[Stored data]
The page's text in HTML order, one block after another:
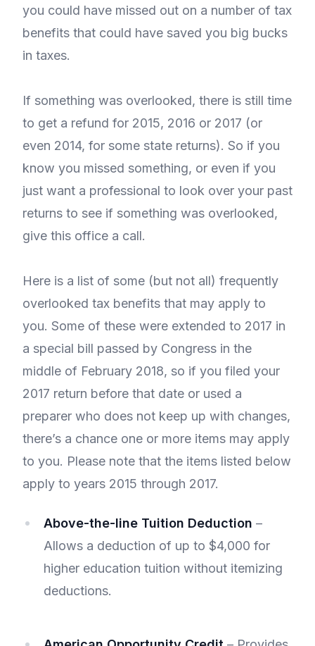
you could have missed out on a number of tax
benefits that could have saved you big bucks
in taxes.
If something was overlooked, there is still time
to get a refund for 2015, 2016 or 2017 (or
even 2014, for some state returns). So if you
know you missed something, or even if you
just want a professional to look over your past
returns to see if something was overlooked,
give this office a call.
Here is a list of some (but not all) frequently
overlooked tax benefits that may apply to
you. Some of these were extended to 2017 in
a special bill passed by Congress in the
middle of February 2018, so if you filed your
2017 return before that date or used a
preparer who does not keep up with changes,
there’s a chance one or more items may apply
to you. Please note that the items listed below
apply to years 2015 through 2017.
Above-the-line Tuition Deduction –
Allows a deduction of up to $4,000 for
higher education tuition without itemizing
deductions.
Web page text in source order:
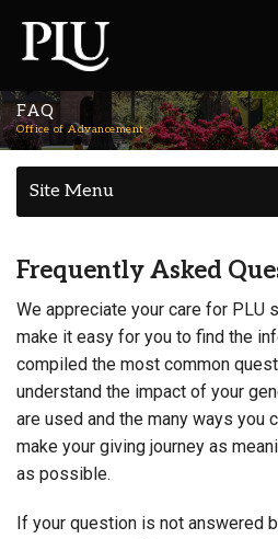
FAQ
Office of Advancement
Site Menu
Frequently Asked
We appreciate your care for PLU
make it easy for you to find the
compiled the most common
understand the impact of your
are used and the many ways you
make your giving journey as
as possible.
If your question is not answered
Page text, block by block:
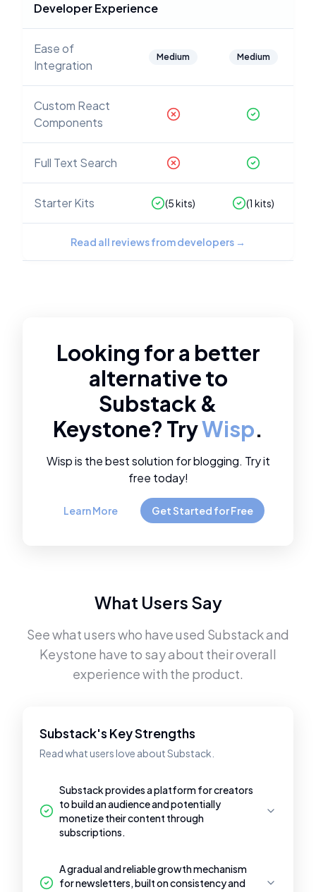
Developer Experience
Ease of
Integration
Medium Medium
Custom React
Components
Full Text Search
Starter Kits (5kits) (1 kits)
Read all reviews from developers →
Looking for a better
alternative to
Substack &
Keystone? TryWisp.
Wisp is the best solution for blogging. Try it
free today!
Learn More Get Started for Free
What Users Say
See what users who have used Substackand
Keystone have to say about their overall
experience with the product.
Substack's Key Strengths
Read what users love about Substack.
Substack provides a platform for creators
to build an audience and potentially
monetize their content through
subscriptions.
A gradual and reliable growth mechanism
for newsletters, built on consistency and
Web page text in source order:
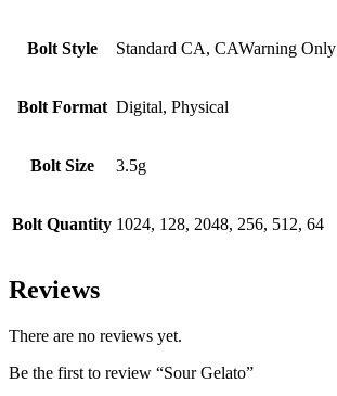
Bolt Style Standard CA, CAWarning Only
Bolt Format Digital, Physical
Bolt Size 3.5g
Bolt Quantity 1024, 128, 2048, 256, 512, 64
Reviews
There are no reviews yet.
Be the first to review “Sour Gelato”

**The task**
Show a copy of each line from the records above in which the string "items" occurs.

**Response to the exercise**
there’s a chance one or more items may apply
to you. Please note that the items listed below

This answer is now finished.